▶ Problem to solve:
Exact copies of all the entries are required, and no pictures should appear in them.

Dataset items
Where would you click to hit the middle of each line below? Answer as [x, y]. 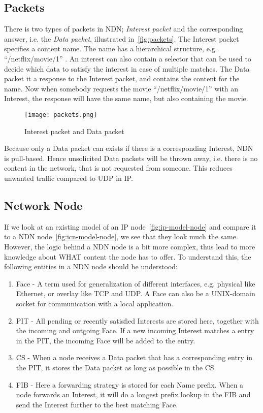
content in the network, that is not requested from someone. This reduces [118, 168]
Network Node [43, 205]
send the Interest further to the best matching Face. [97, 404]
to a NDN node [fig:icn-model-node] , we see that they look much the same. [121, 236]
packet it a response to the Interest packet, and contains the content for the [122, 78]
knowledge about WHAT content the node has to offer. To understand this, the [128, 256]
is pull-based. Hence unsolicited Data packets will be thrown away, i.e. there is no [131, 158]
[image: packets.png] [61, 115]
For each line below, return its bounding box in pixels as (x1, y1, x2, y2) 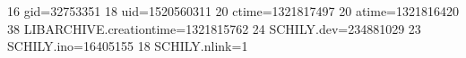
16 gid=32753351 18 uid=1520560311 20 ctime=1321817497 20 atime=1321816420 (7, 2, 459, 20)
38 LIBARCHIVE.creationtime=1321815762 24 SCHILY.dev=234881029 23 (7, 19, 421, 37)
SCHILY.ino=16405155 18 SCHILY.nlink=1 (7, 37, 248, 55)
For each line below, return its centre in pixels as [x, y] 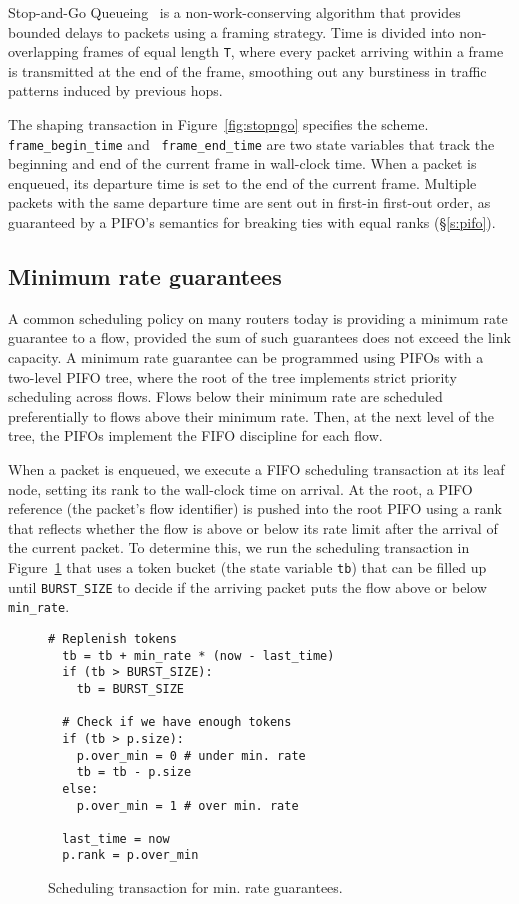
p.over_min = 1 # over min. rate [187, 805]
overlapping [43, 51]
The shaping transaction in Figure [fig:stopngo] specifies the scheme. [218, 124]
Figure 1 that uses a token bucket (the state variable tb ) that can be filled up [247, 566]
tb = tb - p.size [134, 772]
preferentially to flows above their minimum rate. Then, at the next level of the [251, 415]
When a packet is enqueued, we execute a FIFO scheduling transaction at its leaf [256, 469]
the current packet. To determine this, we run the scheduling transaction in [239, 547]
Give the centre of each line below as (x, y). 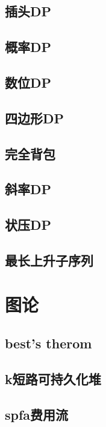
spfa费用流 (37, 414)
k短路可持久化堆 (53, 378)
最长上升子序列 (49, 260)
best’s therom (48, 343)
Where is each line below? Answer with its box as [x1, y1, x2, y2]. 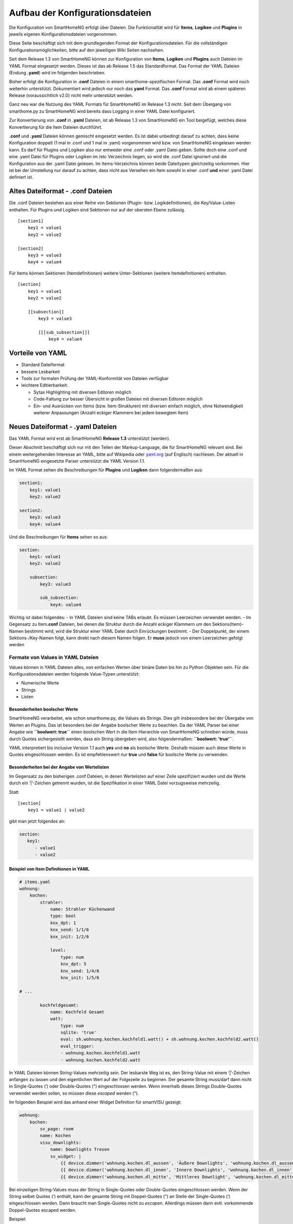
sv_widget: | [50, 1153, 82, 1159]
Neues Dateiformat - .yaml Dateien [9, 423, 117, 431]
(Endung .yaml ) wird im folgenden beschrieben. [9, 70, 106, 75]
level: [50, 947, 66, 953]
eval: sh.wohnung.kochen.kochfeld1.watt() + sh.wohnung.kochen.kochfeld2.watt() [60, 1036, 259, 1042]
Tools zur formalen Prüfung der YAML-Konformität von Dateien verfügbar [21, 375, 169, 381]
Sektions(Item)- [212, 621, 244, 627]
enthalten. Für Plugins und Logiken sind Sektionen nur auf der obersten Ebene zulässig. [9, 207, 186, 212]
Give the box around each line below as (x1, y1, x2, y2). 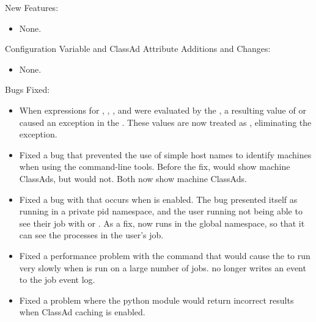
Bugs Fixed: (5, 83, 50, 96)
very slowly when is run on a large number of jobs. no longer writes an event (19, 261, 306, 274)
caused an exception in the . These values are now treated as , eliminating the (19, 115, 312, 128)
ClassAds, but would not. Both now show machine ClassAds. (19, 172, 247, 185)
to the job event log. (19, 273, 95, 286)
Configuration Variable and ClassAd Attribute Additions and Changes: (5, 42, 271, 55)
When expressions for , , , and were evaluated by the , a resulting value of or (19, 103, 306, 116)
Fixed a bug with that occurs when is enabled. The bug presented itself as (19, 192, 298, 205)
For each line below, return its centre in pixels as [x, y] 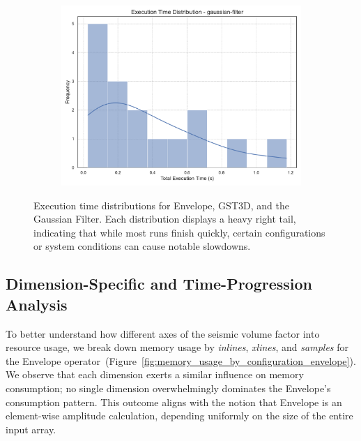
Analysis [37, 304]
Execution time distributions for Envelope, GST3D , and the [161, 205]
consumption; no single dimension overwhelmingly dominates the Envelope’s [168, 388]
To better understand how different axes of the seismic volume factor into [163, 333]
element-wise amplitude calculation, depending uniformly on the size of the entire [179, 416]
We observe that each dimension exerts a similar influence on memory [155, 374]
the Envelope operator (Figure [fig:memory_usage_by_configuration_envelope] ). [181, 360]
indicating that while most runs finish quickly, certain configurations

▶ Answer for this exercise:
Where would you click to hit the middle of each line below? Answer as [x, y]. 
content in the network, that is not requested from someone. This reduces [118, 168]
Network Node [43, 205]
send the Interest further to the best matching Face. [97, 404]
to a NDN node [fig:icn-model-node] , we see that they look much the same. [121, 236]
packet it a response to the Interest packet, and contains the content for the [122, 78]
knowledge about WHAT content the node has to offer. To understand this, the [128, 256]
is pull-based. Hence unsolicited Data packets will be thrown away, i.e. there is no [131, 158]
[image: packets.png] [61, 115]
For each line below, return its bounding box in pixels as (x1, y1, x2, y2) 
16 gid=32753351 18 uid=1520560311 20 ctime=1321817497 20 atime=1321816420 (7, 2, 459, 20)
38 LIBARCHIVE.creationtime=1321815762 24 SCHILY.dev=234881029 23 (7, 19, 421, 37)
SCHILY.ino=16405155 18 SCHILY.nlink=1 (7, 37, 248, 55)
For each line below, return its centre in pixels as [x, y] 
p.over_min = 1 # over min. rate [187, 805]
overlapping [43, 51]
The shaping transaction in Figure [fig:stopngo] specifies the scheme. [218, 124]
Figure 1 that uses a token bucket (the state variable tb ) that can be filled up [247, 566]
tb = tb - p.size [134, 772]
preferentially to flows above their minimum rate. Then, at the next level of the [251, 415]
When a packet is enqueued, we execute a FIFO scheduling transaction at its leaf [256, 469]
the current packet. To determine this, we run the scheduling transaction in [239, 547]
Give the centre of each line below as (x, y). 
spfa费用流 (37, 414)
k短路可持久化堆 (53, 378)
最长上升子序列 (49, 260)
best’s therom (48, 343)
Where is each line below? Answer with its box as [x1, y1, x2, y2]. 
sv_widget: | [50, 1153, 82, 1159]
Neues Dateiformat - .yaml Dateien [9, 423, 117, 431]
(Endung .yaml ) wird im folgenden beschrieben. [9, 70, 106, 75]
level: [50, 947, 66, 953]
eval: sh.wohnung.kochen.kochfeld1.watt() + sh.wohnung.kochen.kochfeld2.watt() [60, 1036, 259, 1042]
Tools zur formalen Prüfung der YAML-Konformität von Dateien verfügbar [21, 375, 169, 381]
Sektions(Item)- [212, 621, 244, 627]
enthalten. Für Plugins und Logiken sind Sektionen nur auf der obersten Ebene zulässig. [9, 207, 186, 212]
Give the box around each line below as (x1, y1, x2, y2). 
Bugs Fixed: (5, 83, 50, 96)
very slowly when is run on a large number of jobs. no longer writes an event (19, 261, 306, 274)
caused an exception in the . These values are now treated as , eliminating the (19, 115, 312, 128)
ClassAds, but would not. Both now show machine ClassAds. (19, 172, 247, 185)
to the job event log. (19, 273, 95, 286)
Configuration Variable and ClassAd Attribute Additions and Changes: (5, 42, 271, 55)
When expressions for , , , and were evaluated by the , a resulting value of or (19, 103, 306, 116)
Fixed a bug with that occurs when is enabled. The bug presented itself as (19, 192, 298, 205)
For each line below, return its centre in pixels as [x, y] 
Analysis [37, 304]
Execution time distributions for Envelope, GST3D , and the [161, 205]
consumption; no single dimension overwhelmingly dominates the Envelope’s [168, 388]
To better understand how different axes of the seismic volume factor into [163, 333]
element-wise amplitude calculation, depending uniformly on the size of the entire [179, 416]
We observe that each dimension exerts a similar influence on memory [155, 374]
the Envelope operator (Figure [fig:memory_usage_by_configuration_envelope] ). [181, 360]
indicating that while most runs finish quickly, certain configurations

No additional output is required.